18. Explain in details about the wholesale banking. What are the advantages and demerits of wholesale banking. 

Ans: Wholesale banking is commonly defined as banking services that are provided between merchant banks and other types of financial institutions. The term is often used, however, to refer to the wide range of financial service that are provided by financial institution to various corporations and business as well as to government entities.

Usually, however, wholesale banking also includes banking service offered to corporations and other large institutions, financial or otherwise.

In this sense wholesale banking comprises the following:

(a) cash management services. 

(b) foreign exchange.

(c) business to business payment.

(d) trust service.

(e) custodial services. and

(f) commercial lending and trade finance etc.

Wholesale banking compares with Retail banking which is the Provision of banking service to individuals, Large financial institutions, such as, citigroup, commonly engage in both Wholesale Banking and Retail Banking.

Wholesale banking in US has traditionally excluded investment banking services. Such as, stock offerings. However, the unraveling of Glass Steagall restrictions and the consequent mergers of commercial and investment banks, have made the line between wholesale banking and investment banking less finely drawn.

In other words, wholesale banking is that banking service which in contrast to retail banking are offered to government agencies, pension funds, other institutional customers and to corporations with strong balance sheets and sound income statement. These service include cash management, feel and equipment leasing, large-sum loans, loans participation merchant banking and trust services etc.

Modern wholesale banks are engaged in finance, wholesaling underwriting, market marking, consultancy, mergers and acquisition fund management, counseling on international business, international guarantees, insurance, demonstration etc.

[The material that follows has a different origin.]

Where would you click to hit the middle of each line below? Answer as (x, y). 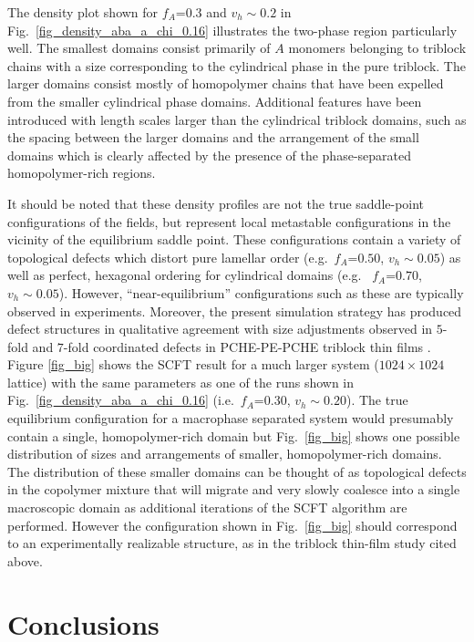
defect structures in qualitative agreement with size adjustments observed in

Should from the part of syndication activity for achieving the wholesale banking.

The wholesale banking is also marketed by element of efficiency in terms of time and delivery which is required in a competitive environment. To a bank it means business both on the demand side and the supply side of the wholesale client. For instance, the banker can step into Banking for the Suppliers to the corporate and the same time provides service to the receivers of the Products of the corporate.

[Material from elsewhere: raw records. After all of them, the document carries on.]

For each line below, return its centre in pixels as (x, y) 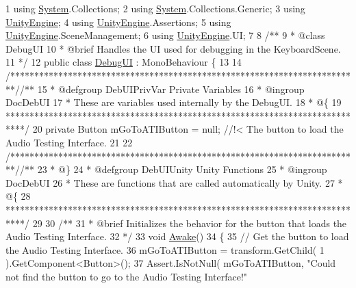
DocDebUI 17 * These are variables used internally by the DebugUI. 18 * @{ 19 (174, 102)
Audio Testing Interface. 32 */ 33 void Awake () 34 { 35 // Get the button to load (177, 236)
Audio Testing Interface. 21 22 (69, 142)
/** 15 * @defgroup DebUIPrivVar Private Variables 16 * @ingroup (162, 89)
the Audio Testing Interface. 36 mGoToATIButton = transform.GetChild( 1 (165, 249)
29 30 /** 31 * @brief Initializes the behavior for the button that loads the (190, 223)
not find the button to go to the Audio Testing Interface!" (127, 276)
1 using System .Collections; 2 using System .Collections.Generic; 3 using (155, 8)

Following are the advantages, status/demerits of wholesale banking:

(i) Large income accrual as the volume of each transaction is relatively bigger compared to retail banking.

(ii) Provides opportunities to Cross sell a bouquet of banking products to meet the various requirements of corporate.

(iii) Scope of large exchange income from forex transaction involving export import business of client and fee based income from services like cash management, advisory services etc.

Let us have a look of the present status of wholesale banking Firstly, most banks have a presence in wholesale banking. But this vertical is largely dominated by large Indian banks. while a large portion of the business of foreign banks comes from wholesale banking, their market share is still smaller than that of the large Indian banks. A number of large private players among Indian banks are also very active in this segment. Among the players with largest foot print in the wholesale banking space are, SBI, ICICI Bank, IDBI Bank Bank of Baroda, Canara Bank, Bank of India, Punjab National Bank and Central Bank of India.